- [Exercise data]
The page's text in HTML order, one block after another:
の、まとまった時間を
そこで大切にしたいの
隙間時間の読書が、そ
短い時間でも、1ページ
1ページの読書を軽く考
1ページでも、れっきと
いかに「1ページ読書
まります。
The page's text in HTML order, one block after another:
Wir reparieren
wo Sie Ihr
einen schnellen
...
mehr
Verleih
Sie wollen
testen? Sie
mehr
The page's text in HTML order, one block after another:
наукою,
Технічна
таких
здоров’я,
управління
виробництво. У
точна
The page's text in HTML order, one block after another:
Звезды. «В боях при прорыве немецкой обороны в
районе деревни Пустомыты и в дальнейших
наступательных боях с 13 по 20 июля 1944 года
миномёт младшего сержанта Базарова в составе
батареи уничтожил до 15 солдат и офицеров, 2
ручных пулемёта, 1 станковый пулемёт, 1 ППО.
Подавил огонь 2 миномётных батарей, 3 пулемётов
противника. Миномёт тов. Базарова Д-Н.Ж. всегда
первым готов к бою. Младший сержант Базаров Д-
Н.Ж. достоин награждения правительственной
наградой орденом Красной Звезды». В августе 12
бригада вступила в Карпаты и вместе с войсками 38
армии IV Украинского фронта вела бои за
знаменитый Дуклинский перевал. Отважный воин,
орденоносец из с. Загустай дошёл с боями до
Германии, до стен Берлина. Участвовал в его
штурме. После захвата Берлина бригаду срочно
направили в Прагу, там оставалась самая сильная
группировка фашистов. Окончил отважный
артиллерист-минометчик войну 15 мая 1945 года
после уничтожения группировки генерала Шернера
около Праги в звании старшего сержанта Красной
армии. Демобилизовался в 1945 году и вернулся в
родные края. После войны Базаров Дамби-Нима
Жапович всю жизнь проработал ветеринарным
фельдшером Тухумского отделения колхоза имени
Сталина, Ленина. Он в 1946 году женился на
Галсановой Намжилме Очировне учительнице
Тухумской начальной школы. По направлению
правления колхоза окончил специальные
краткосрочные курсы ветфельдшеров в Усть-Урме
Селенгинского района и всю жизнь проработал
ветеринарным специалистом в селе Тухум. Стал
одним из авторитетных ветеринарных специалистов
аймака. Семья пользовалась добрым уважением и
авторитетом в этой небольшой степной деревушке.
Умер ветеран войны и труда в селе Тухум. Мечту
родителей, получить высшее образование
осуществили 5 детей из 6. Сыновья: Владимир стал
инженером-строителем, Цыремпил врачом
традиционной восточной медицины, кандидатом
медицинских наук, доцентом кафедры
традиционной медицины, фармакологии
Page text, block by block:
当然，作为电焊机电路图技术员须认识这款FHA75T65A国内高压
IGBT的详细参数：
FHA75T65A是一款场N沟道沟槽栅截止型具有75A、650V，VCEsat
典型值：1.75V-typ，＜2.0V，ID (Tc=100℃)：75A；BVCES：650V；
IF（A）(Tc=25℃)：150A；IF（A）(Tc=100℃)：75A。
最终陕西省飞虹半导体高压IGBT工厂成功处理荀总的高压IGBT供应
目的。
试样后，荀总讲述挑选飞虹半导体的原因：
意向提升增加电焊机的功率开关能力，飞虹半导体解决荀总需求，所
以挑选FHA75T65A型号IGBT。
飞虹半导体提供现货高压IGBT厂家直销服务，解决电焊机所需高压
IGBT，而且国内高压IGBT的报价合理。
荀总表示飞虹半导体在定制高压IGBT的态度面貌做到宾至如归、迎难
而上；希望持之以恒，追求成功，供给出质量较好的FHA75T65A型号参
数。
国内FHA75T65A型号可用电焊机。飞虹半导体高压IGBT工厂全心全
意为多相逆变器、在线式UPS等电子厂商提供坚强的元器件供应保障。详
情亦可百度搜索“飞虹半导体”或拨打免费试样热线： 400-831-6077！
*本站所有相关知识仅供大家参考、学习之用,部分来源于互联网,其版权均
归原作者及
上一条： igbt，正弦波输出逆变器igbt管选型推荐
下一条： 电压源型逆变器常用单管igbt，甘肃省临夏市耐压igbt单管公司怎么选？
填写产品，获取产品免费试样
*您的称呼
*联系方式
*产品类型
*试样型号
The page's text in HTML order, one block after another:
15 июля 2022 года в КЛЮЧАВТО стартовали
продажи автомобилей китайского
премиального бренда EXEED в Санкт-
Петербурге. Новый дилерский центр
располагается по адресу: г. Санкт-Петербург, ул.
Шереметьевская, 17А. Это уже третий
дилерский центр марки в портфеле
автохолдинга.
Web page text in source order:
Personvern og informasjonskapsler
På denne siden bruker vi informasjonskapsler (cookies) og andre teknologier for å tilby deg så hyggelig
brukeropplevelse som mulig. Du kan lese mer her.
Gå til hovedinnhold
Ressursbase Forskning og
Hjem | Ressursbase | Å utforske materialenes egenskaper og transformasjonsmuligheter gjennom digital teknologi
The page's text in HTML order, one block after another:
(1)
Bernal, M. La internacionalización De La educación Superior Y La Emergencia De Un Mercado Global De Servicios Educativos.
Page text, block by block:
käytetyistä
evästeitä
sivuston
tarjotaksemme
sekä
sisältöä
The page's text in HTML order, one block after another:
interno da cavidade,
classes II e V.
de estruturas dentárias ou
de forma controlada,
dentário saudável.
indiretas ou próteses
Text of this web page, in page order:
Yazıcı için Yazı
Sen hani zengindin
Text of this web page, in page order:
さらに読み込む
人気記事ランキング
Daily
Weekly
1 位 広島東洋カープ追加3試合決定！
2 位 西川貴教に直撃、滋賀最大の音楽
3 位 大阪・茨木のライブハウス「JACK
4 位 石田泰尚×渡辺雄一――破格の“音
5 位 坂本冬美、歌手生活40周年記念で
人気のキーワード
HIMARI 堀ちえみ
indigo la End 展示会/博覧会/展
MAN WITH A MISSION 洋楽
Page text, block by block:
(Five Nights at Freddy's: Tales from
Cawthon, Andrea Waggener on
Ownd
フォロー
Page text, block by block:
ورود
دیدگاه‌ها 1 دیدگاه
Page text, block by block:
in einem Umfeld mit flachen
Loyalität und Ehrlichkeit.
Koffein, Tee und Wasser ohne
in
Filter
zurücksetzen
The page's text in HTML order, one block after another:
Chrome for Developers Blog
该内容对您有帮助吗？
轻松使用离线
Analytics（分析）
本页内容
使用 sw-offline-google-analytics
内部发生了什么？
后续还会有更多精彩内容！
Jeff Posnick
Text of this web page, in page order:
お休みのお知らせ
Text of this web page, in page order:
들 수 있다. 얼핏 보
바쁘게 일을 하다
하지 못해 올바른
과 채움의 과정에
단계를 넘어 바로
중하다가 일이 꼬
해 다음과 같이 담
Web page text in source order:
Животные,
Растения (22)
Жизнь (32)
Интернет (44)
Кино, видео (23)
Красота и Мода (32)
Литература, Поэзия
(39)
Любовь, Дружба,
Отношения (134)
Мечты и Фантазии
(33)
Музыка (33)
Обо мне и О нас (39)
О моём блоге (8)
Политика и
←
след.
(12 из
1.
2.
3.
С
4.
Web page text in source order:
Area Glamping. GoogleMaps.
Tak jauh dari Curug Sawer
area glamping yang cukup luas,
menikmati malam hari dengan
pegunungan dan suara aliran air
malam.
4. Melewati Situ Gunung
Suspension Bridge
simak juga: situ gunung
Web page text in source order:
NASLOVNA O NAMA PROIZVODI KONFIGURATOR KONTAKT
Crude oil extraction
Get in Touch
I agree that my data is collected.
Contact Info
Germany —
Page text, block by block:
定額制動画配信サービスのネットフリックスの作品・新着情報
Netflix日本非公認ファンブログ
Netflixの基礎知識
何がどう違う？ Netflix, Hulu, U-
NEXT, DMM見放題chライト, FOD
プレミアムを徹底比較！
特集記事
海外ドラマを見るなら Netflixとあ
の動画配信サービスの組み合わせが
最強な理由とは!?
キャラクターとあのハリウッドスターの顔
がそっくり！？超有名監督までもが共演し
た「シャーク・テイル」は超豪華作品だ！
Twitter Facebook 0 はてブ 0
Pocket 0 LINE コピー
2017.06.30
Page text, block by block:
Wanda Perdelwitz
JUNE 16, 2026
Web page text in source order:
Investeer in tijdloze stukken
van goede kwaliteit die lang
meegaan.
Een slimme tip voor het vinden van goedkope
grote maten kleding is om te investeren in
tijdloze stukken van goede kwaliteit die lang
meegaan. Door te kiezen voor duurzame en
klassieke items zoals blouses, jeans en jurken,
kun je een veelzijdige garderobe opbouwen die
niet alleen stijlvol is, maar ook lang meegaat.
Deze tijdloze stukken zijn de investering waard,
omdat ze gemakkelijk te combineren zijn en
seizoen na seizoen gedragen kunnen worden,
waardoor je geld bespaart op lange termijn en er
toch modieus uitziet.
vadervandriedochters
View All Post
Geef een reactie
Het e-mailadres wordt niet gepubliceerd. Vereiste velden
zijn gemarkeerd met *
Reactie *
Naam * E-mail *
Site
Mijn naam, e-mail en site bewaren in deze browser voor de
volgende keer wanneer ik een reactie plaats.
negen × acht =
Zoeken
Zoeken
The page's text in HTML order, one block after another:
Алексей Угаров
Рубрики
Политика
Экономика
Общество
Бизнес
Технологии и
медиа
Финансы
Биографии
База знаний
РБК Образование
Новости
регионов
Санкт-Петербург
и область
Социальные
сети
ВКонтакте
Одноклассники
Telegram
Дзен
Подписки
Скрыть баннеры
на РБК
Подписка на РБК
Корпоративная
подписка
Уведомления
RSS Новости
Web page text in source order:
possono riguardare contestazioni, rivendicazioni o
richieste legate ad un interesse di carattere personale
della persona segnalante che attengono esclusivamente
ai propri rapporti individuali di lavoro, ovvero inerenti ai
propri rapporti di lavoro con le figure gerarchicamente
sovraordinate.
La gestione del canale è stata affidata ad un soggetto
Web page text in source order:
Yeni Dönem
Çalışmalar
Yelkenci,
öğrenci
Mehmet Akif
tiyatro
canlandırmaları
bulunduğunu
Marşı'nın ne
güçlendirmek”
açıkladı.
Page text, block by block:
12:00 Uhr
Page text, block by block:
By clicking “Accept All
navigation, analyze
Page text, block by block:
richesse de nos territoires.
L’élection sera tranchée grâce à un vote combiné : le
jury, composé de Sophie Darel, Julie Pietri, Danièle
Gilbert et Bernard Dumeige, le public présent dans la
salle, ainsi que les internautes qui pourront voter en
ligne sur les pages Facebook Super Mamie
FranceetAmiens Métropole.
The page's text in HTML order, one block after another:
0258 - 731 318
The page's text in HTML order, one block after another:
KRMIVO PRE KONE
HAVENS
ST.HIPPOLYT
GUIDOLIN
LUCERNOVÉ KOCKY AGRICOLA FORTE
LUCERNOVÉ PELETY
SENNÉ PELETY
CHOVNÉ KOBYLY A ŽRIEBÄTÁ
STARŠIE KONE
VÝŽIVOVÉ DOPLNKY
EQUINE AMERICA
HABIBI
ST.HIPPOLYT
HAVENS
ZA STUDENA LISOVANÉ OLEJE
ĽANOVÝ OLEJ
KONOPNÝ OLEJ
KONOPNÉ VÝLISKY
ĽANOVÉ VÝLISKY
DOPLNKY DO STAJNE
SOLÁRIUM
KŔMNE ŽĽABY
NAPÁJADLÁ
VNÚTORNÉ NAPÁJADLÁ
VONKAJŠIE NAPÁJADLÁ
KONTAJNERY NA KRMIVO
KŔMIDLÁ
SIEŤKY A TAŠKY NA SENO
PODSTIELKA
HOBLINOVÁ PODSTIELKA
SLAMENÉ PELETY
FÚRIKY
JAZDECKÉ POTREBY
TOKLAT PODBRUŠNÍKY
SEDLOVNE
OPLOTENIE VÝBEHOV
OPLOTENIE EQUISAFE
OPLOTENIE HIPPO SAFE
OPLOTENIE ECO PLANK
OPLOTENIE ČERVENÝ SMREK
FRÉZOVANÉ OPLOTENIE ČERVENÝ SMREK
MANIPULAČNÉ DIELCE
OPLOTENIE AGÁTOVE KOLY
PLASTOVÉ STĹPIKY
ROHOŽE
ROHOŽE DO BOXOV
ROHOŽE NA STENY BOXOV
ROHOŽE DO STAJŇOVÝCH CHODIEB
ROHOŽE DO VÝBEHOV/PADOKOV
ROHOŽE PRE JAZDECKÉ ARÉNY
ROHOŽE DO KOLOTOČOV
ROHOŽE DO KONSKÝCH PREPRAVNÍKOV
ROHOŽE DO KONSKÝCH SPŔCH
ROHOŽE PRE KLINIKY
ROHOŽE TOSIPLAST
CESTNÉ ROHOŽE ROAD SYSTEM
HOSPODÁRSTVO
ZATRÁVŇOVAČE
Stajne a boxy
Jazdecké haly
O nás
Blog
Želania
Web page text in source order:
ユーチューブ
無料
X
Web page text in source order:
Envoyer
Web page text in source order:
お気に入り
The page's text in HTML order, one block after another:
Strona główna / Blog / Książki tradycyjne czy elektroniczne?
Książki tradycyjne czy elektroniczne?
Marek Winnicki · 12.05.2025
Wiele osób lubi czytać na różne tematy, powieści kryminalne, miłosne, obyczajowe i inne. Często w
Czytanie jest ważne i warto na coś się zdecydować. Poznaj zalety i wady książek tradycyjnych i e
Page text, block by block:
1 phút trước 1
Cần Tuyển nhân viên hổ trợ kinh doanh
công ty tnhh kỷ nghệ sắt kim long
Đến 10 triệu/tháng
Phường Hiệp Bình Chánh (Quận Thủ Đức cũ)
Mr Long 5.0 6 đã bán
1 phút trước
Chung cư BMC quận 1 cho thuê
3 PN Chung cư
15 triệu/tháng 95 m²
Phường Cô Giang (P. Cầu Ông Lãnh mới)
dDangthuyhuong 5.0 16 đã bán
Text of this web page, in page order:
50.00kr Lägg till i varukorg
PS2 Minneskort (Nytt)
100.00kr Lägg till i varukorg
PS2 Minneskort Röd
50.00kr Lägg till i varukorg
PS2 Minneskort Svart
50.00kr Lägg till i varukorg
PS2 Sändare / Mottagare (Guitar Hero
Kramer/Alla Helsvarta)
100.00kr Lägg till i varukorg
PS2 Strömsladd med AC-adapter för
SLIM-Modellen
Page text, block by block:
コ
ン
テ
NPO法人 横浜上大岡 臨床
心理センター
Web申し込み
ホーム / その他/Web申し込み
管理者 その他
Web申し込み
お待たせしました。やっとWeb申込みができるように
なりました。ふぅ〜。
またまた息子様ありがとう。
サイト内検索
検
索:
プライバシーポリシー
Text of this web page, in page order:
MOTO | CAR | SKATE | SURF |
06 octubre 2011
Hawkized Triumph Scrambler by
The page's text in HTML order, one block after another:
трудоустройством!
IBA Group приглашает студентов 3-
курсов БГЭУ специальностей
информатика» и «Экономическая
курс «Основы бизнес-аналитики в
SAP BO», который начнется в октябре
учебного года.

- [What is being asked]
Beginning at the line above with "направили в Прагу, там" and finishing at the line with "Селенгинского района и всю жизнь проработал", return each line exactly and return nothing else.

- [Task result]
направили в Прагу, там оставалась самая сильная
группировка фашистов. Окончил отважный
артиллерист-минометчик войну 15 мая 1945 года
после уничтожения группировки генерала Шернера
около Праги в звании старшего сержанта Красной
армии. Демобилизовался в 1945 году и вернулся в
родные края. После войны Базаров Дамби-Нима
Жапович всю жизнь проработал ветеринарным
фельдшером Тухумского отделения колхоза имени
Сталина, Ленина. Он в 1946 году женился на
Галсановой Намжилме Очировне учительнице
Тухумской начальной школы. По направлению
правления колхоза окончил специальные
краткосрочные курсы ветфельдшеров в Усть-Урме
Селенгинского района и всю жизнь проработал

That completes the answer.